L'information sur les finances de l'État

La Déclaration des droits de l’homme et du citoyen du 26 août 1789 prévoit que "tous les citoyens ont le droit de constater, par eux-mêmes ou par leurs représentants, la nécessité de la contribution publique, de la consentir librement, d’en suivre l’emploi et d’en déterminer la quotité, l’assiette, le recouvrement et la durée" (art. 14) et que "la société a le droit de demander compte à tout agent public de son administration" (art. 15). L’État est donc dans l’obligation de produire, pour les citoyens et leurs représentants, les documents d’information budgétaire qui justifient l'usage des deniers publics.

Les sources de l’information budgétaire

L’information relative aux finances de l’État émane de plusieurs sources.

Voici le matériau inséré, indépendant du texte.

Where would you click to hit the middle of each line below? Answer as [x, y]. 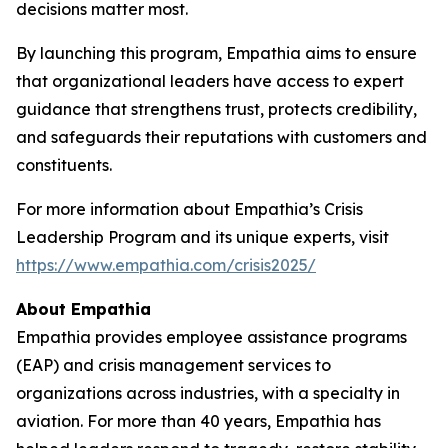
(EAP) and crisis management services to [173, 364]
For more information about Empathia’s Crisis [189, 208]
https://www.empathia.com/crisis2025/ [166, 264]
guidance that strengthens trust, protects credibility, [216, 108]
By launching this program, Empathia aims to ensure [216, 52]
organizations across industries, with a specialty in [208, 392]
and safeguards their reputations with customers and [221, 136]
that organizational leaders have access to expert [210, 80]
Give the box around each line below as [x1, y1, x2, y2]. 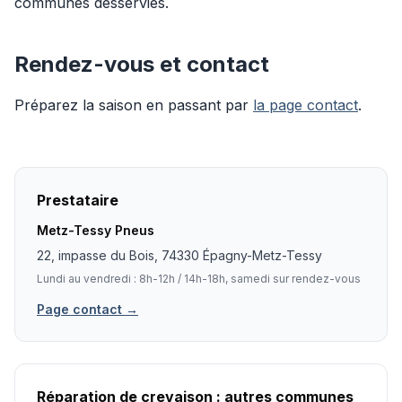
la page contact [253, 96, 358, 114]
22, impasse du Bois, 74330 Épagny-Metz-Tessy [37, 248, 322, 263]
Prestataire [37, 191, 118, 209]
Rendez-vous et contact [14, 51, 269, 77]
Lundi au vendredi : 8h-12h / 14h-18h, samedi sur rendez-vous [37, 272, 361, 285]
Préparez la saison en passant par [14, 96, 253, 114]
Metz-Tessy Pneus [37, 223, 154, 238]
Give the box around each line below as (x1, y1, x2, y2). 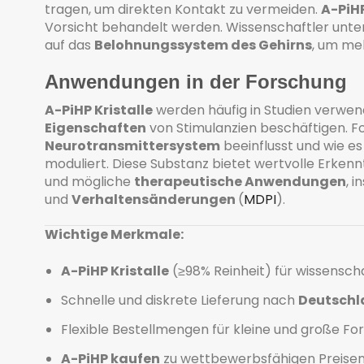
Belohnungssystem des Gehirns (94, 36, 312, 55)
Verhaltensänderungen (71, 190, 238, 210)
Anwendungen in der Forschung (45, 71, 347, 93)
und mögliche (45, 172, 134, 192)
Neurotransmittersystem (45, 136, 220, 156)
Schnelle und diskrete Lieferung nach (61, 291, 298, 310)
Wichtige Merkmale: (45, 225, 184, 245)
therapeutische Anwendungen (134, 172, 346, 192)
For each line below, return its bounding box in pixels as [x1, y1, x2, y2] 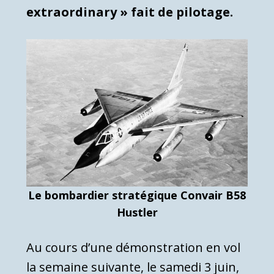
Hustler [116, 204, 158, 220]
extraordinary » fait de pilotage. [26, 3, 233, 20]
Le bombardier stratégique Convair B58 [28, 187, 246, 202]
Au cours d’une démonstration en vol [26, 239, 240, 256]

En premier lieu, le Gouvernement produit différents documents budgétaires, parmi lesquels :

  • les annexes "bleues" aux projets de loi de finances, qui justifient et développent les prévisions de cette dernière. Les projets annuels de performance (PAP) précisent la démarche de performance ;
  • les "jaunes" budgétaires, qui retracent notamment les crédits concourant à la réalisation d’une politique publique ;
  • les "oranges" budgétaires, ou documents de politique transversale ;
  • d’autres rapports établis notamment à la demande du Parlement sur des sujets spécifiques (demande d’étude sur des sujets concernant les finances publiques, notamment en matière fiscale).

En deuxième lieu, l’Assemblée nationale et le Sénat, tout particulièrement leurs commissions chargées des finances, présentent à l’occasion de la discussion de chaque projet de loi de finances une analyse générale du contexte budgétaire, des mesures fiscales et des crédits proposés pour chaque programme et ministère.

Enfin, la Cour des comptes produit chaque année, outre ses travaux relatifs à l’évaluation des politiques publiques (dont son rapport public annuel), plusieurs rapports destinés à éclairer le Parlement à l’occasion de son examen des différents projets de loi de finances :

  • un rapport relatif aux résultats de l’exercice antérieur et à la gestion du budget joint au dépôt du projet de loi de règlement (Rapport sur les résultats et la gestion budgétaire) ;
  • un rapport sur la situation des finances publiques, contribution au débat d’orientation des finances publiques organisé chaque année avant l’été.

Une information qui s’est beaucoup améliorée

L’information budgétaire destinée aux citoyens et à leurs représentants s’est considérablement améliorée.

Ainsi, depuis 1996, un débat d’orientation budgétaire – devenu débat d’orientation des finances publiques – a lieu, avant l’été, dans les deux assemblées. En outre, les commissions des Finances du Parlement ont obtenu que leur soit transmise de manière systématique la situation hebdomadaire budgétaire et financière de l’État. Celle-ci décrit de manière synthétique le solde budgétaire de l’État, son financement, les dépenses et les recettes du budget général ainsi que la situation des comptes spéciaux.

C’est surtout la loi organique relative aux lois de finances (LOLF) du 1er août 2001 qui a contribué à améliorer l’information budgétaire et comptable.

Tout d’abord, les informations demandées au Gouvernement à l’occasion de la présentation du projet de loi de finances ont été considérablement enrichies. L’article 50 de la LOLF prévoit, par exemple, que le projet de loi de finances est accompagné d’un "Rapport sur la situation et les perspectives économiques, sociales et financières de la Nation", portant au moins sur les quatre années suivantes.

Ce document est complété par un autre rapport retraçant cette fois l’ensemble des prélèvements obligatoires ainsi que leur évolution (art. 52). Ces nouvelles dispositions permettent aux parlementaires de bénéficier d’une vision agrégée des finances publiques. Par ailleurs, à son initiative, le Gouvernement produit également un rapport sur la dépense publique et son évolution.

Ensuite, les projets et les rapports annuels de performance permettent désormais de connaître les objectifs et indicateurs fixés pour chaque programme, et les crédits doivent être justifiés dès le premier euro. De même, des "documents de politique transversale" permettent d’identifier les crédits affectés à une politique ne donnant pas lieu à un programme, et d’y adosser des objectifs et indicateurs.

Enfin, le développement d’une comptabilité générale, permettant de mesurer et suivre dans le temps l’évolution du patrimoine, des engagements et des charges de l’État, a permis d’améliorer la connaissance de sa situation financière.